Here's some of what's in the bill:
 

  • Section 20: The Minister of Immigration may deem a migrant “irregular” if he or she is of the opinion that their arrival is profiting a criminal organization or terrorist group, or if the minister believes identifying the migrants or other investigations would take too long. The wording of the minister's “opinion” and “reasonable grounds to suspect” are particularly troubling to critics.
  • Section 55: Once deemed “irregular,” immigration officers may arrest and detain the foreign national without warrant.
  • Section 57: “Irregular” foreign nationals – unless they successfully qualify for refugee protection or are ordered released by the Minister of Immigration – are to be imprisoned indefinitely. The bill mandates an Immigration Division review of their detention no earlier than one year after their detention, and every six months afterwards.

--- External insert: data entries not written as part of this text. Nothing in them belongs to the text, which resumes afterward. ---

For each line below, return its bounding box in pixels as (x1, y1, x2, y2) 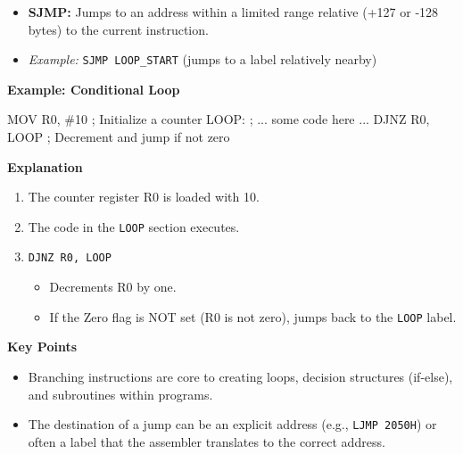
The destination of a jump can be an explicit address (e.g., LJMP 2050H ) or (28, 415, 437, 433)
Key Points (7, 337, 78, 356)
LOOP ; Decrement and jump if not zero (7, 128, 230, 146)
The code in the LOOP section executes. (28, 217, 240, 235)
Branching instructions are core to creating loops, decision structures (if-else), (28, 367, 453, 385)
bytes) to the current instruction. (28, 20, 209, 38)
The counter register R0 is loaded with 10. (28, 187, 260, 206)
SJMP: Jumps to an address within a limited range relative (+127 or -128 (28, 3, 439, 21)
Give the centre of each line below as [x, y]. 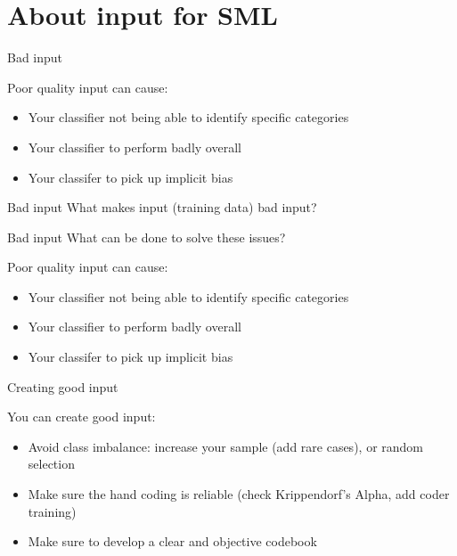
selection [51, 464]
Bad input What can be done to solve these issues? [147, 237]
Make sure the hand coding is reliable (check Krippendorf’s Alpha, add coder [239, 494]
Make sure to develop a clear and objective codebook [172, 541]
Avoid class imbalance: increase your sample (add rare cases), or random [226, 446]
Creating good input [63, 386]
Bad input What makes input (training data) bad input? [162, 207]
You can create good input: [82, 417]
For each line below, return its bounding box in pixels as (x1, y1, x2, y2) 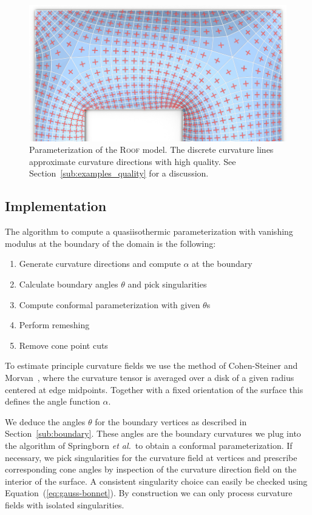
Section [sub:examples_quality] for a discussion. (29, 167, 209, 180)
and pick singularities (127, 278, 207, 290)
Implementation (5, 197, 107, 215)
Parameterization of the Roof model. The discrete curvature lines (29, 143, 274, 156)
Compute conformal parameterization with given (19, 298, 200, 311)
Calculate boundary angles (19, 278, 118, 290)
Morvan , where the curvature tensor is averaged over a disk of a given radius (5, 371, 294, 383)
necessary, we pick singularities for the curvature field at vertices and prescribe (5, 451, 297, 463)
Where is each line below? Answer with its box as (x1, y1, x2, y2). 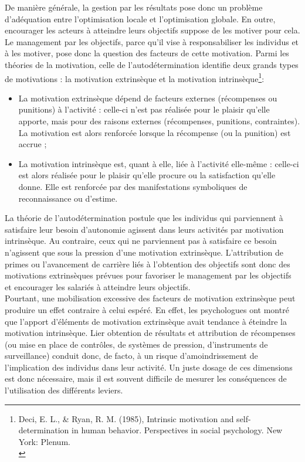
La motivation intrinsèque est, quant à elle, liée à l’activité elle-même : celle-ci (18, 157, 299, 169)
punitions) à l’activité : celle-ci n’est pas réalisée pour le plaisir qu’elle (18, 103, 270, 116)
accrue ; (18, 138, 47, 150)
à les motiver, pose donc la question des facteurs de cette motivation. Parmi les (5, 47, 289, 59)
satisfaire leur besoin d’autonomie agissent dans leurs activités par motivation (5, 223, 284, 235)
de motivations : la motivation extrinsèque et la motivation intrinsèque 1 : (5, 70, 265, 84)
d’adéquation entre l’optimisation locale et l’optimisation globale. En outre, (5, 12, 276, 25)
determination (18, 424, 69, 436)
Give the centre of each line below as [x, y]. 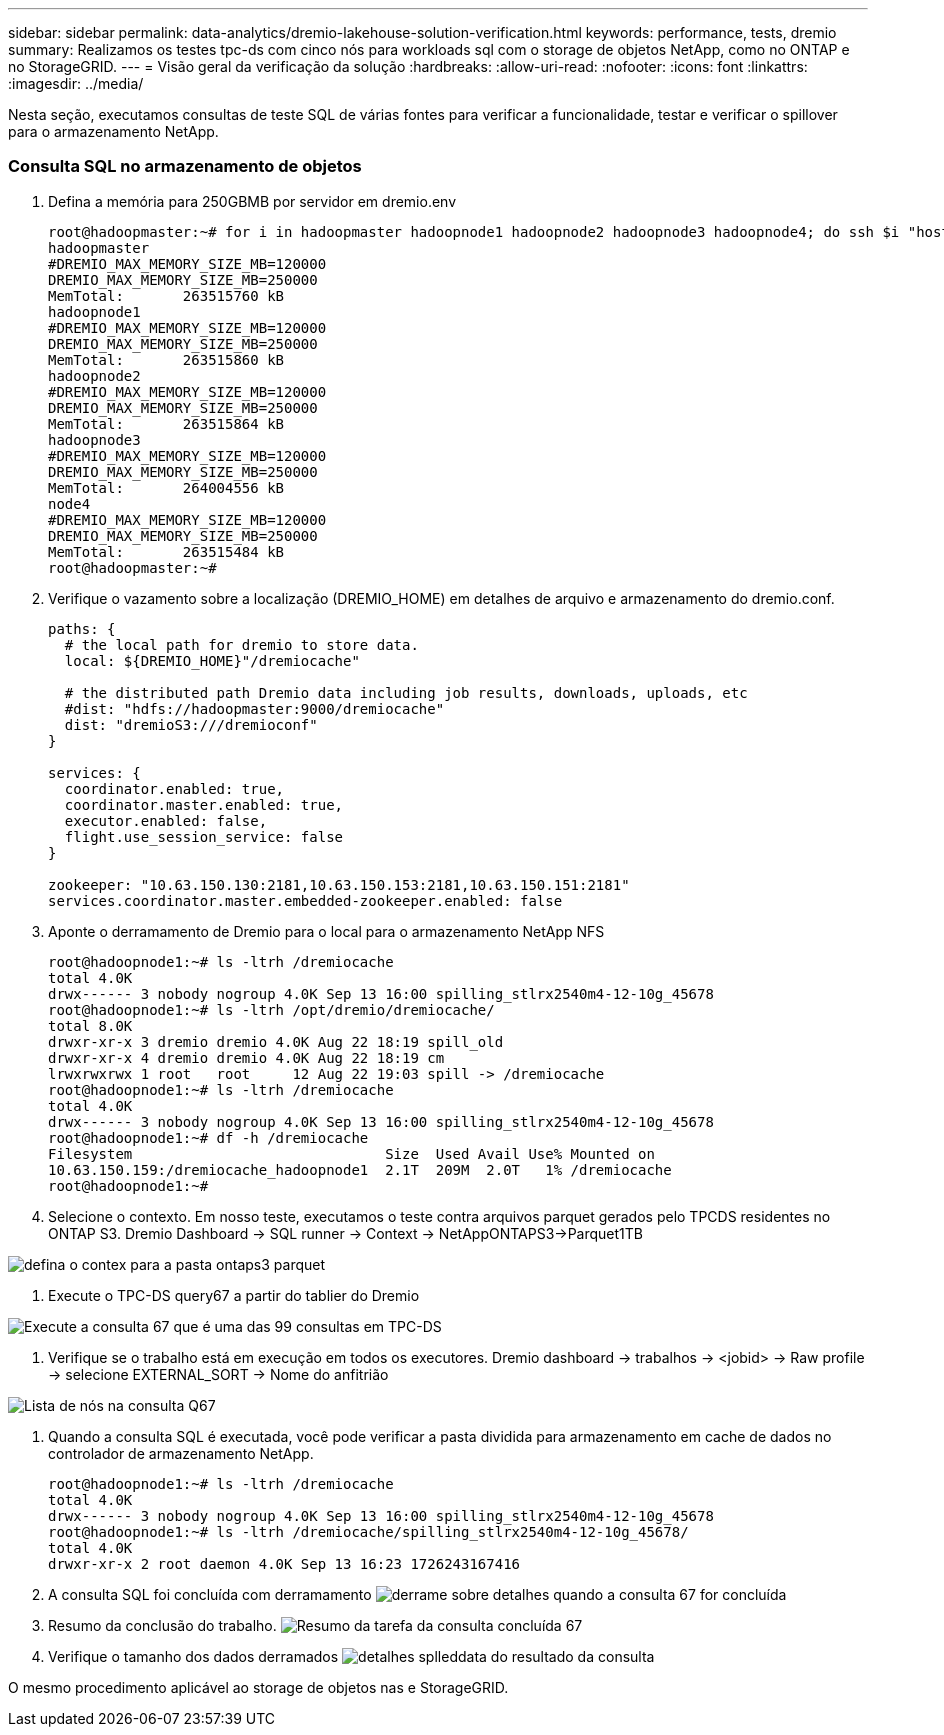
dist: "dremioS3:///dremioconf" [191, 724]
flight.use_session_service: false [204, 836]
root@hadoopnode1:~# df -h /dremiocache [208, 1137]
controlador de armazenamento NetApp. [181, 1453]
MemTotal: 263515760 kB [166, 295]
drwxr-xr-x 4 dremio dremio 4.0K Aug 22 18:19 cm [246, 1057]
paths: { [82, 628]
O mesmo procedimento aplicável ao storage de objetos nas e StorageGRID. [258, 1687]
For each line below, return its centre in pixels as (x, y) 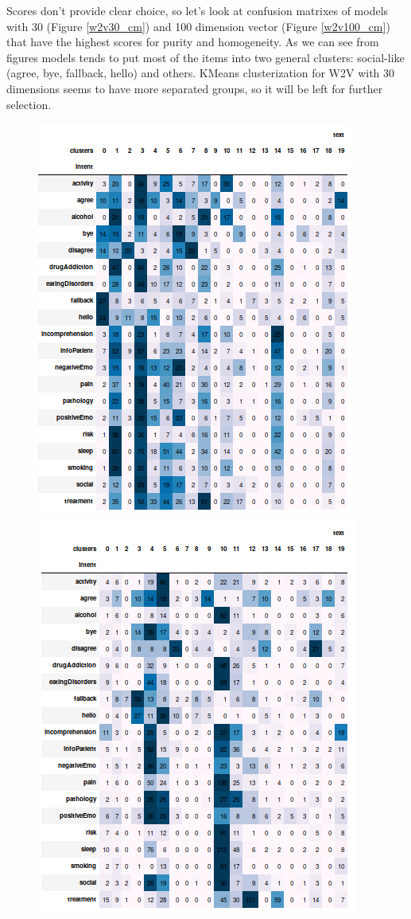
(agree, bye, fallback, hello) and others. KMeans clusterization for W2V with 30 (201, 73)
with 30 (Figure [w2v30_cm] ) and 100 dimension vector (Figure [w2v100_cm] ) (198, 26)
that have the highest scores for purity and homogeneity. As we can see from (193, 42)
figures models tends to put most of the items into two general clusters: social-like (205, 57)
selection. (29, 104)
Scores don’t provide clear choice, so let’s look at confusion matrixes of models (198, 10)
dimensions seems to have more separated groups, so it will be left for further (195, 88)
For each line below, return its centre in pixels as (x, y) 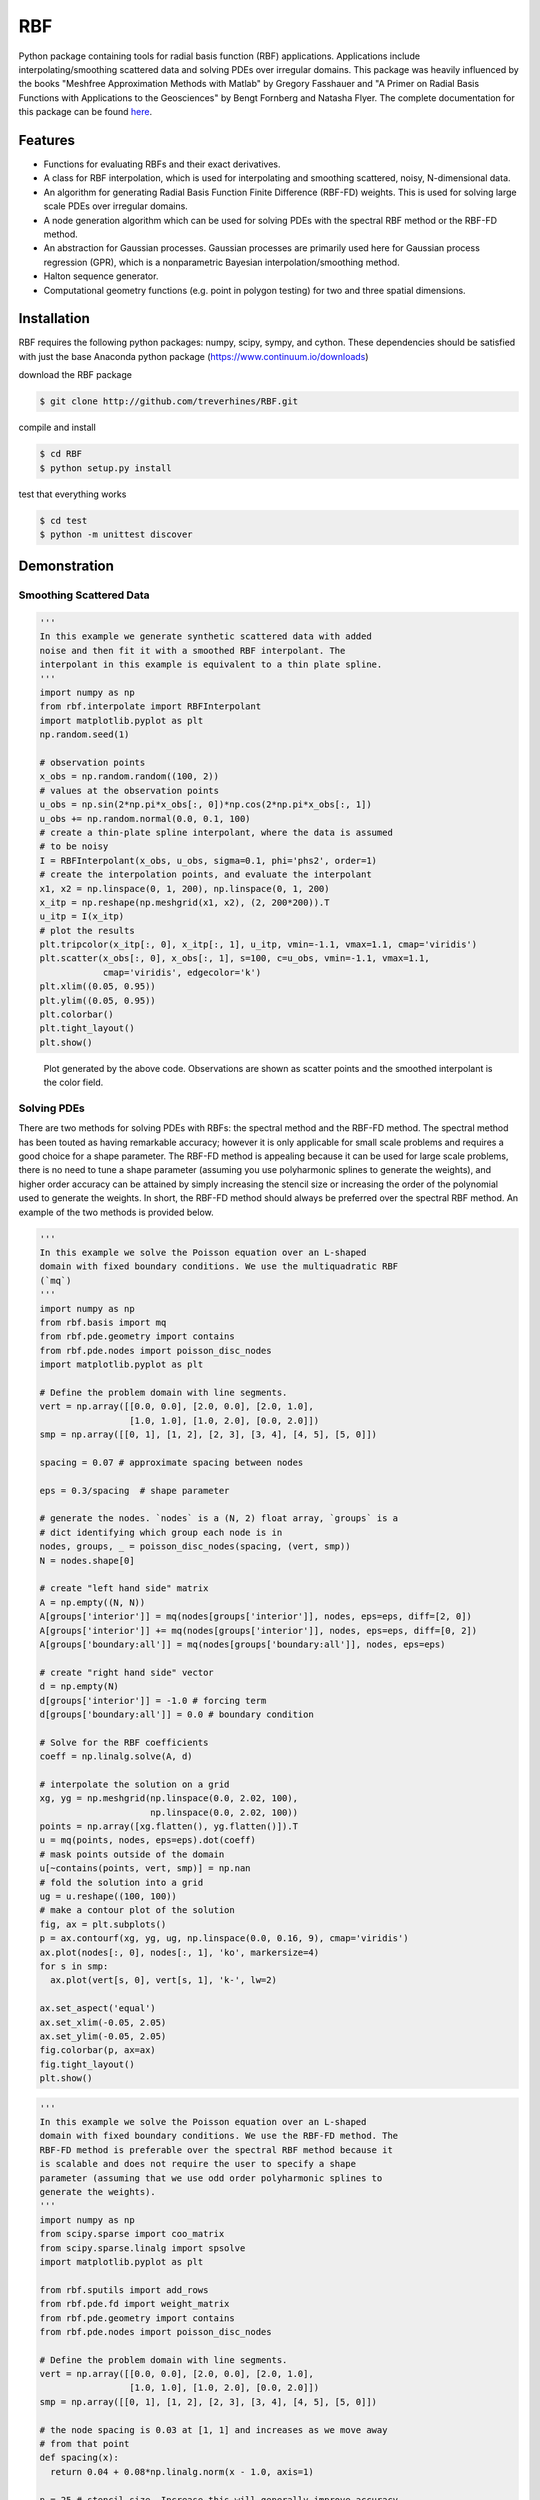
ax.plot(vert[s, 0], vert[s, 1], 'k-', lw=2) (163, 1980)
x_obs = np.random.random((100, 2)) (129, 776)
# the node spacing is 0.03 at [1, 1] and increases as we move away (213, 2429)
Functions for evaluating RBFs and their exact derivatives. (162, 164)
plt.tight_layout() (87, 1028)
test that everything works (72, 494)
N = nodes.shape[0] (87, 1560)
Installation (54, 318)
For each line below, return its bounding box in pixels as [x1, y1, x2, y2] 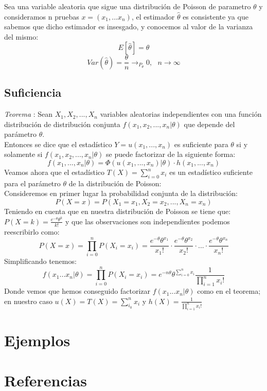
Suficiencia [4, 84, 62, 100]
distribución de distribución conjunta [4, 118, 120, 129]
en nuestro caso [4, 295, 52, 306]
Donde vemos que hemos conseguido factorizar [4, 286, 150, 296]
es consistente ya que [183, 11, 248, 22]
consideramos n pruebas [4, 11, 79, 22]
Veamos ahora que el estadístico [4, 167, 105, 177]
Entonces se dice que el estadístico [4, 138, 112, 149]
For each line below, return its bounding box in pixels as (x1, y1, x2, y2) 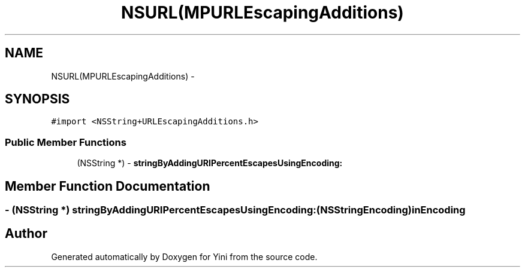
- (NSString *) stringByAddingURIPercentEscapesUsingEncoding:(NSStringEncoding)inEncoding (5, 204, 466, 216)
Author (5, 226, 47, 242)
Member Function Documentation (5, 178, 210, 194)
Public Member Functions (5, 136, 126, 148)
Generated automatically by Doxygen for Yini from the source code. (51, 251, 318, 262)
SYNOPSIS (5, 91, 70, 107)
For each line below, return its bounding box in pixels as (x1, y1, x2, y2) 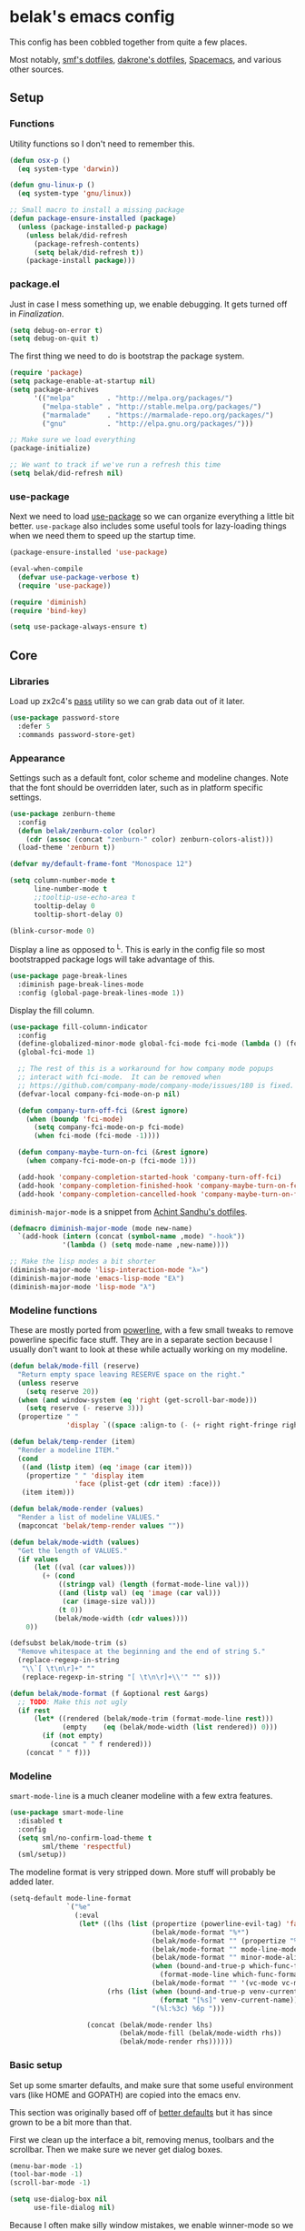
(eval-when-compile (9, 564, 84, 574)
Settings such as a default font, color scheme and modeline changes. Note (9, 772, 289, 783)
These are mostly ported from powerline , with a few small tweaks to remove (9, 1325, 294, 1336)
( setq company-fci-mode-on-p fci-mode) (33, 1123, 184, 1132)
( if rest (17, 1706, 51, 1715)
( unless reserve (17, 1378, 79, 1388)
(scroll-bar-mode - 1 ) (9, 2178, 92, 2187)
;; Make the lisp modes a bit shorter (9, 1257, 156, 1267)
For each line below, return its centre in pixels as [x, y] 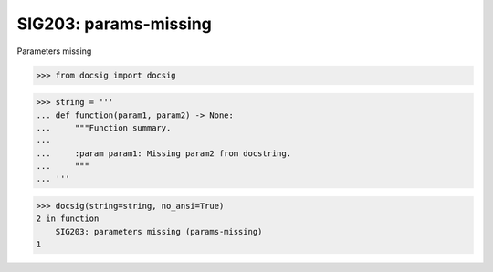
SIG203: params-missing [114, 24]
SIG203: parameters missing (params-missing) [159, 231]
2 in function [68, 219]
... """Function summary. [104, 127]
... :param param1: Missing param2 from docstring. [164, 153]
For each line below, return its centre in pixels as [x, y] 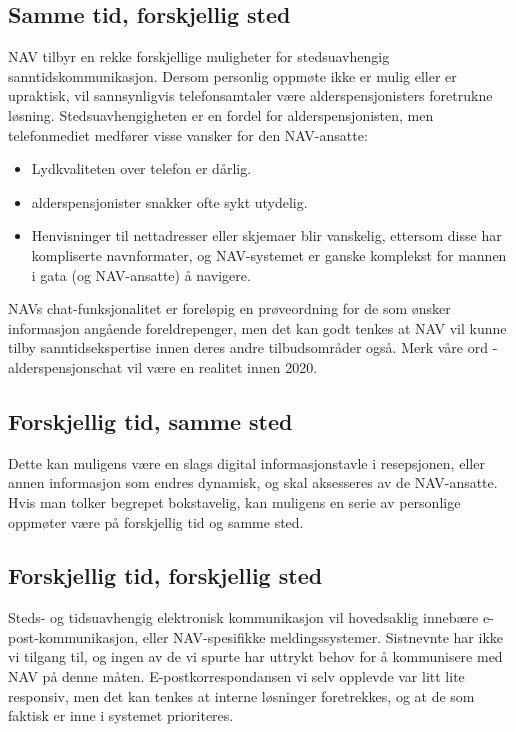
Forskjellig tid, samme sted [150, 420]
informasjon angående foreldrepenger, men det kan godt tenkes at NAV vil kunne [257, 327]
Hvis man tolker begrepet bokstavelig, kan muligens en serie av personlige [234, 501]
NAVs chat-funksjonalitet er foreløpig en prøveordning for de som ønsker [229, 308]
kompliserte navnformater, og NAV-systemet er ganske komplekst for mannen [269, 254]
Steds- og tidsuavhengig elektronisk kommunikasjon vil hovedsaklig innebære [243, 617]
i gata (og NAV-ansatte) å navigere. [141, 274]
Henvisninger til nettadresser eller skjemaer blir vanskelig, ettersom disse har [266, 235]
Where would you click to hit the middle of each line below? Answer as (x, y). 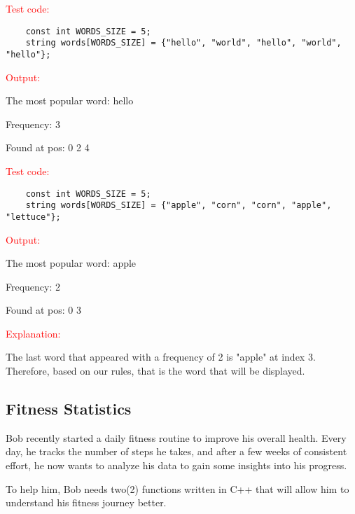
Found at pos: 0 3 (44, 310)
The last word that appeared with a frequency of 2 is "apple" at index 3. (161, 357)
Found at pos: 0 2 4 (48, 147)
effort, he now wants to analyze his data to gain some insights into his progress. (176, 465)
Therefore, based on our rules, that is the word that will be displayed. (155, 371)
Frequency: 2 (33, 286)
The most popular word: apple (71, 263)
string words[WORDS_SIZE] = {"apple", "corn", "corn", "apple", (179, 206)
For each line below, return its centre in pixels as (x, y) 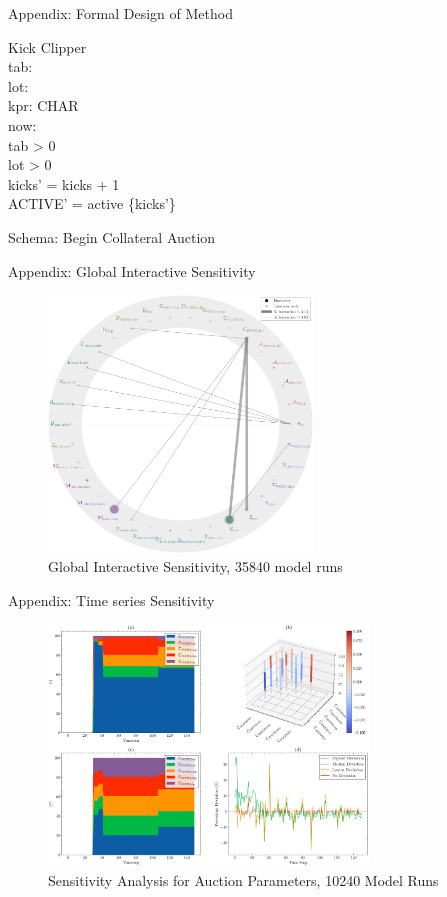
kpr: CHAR (43, 105)
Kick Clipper (47, 46)
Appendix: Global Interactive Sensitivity (132, 270)
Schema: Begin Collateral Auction (112, 236)
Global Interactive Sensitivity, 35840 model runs (195, 566)
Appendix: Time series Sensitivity (111, 599)
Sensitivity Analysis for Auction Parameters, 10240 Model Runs (243, 879)
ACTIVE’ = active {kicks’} (92, 203)
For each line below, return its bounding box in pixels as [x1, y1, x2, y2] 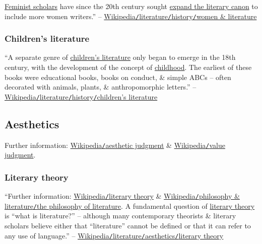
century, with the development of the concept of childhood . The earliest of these [5, 62, 252, 72]
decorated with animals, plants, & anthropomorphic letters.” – [5, 82, 196, 92]
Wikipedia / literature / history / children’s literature [5, 91, 158, 102]
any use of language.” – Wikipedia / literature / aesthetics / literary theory [5, 230, 224, 240]
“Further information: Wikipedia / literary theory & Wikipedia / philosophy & [5, 191, 240, 201]
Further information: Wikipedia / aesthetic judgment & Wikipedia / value [5, 139, 225, 150]
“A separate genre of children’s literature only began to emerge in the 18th [5, 52, 236, 62]
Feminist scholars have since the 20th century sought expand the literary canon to [5, 1, 258, 11]

Migrant justice organization No One Is Illegal (NOII) has slammed the bill for its detention clauses, and argues that outlawing human smuggling ignores the reasons migrants choose to pay for transport to safer countries.
 
“Many refugees have no choice but to use irregular means, including resorting to smugglers, to flee persecution,” NOII wrote in a statement. “Under the banner of combating human smuggling and deterring the arrival of boats such as the MV Sun Sea, this is a bill that blatantly criminalizes refugees and targets them for imprisonment and/or deportation.
 
“By today’s standards, Harriet Tubman’s Underground Railroad would have been considered a human smuggling operation.”
 
But immigration minister Jason Kenney responded with a National Post editorial, saying that critics have taken the bill out of context.
 
“Unfortunately, this bill has been widely misunderstood and even misrepresented by special interest groups, and by the opposition,” he wrote. “Taken out of context, 'detention' may sound harsh for the legitimate refugees who may be among the illegal arrivals.
 
“But we believe that humane and temporary detention, which will last up to a year or until a refugee’s claim can be verified, is the only reasonable and responsible approach to the broader problem of human smuggling... It also means the violent criminals and terrorists we know will be among the same group of arrivals will not be released into Canadian communities.”
 
However, The Vancouver Observer was unable to find minister Kenney's alleged one-year maximum detention clause in Bill C-4. In fact, Section 57's stipulations of 6-month reviews after the expiry of one year in detention suggest indefinite detention for asylum-seekers – as practiced in Australia – may, in fact, be on the books.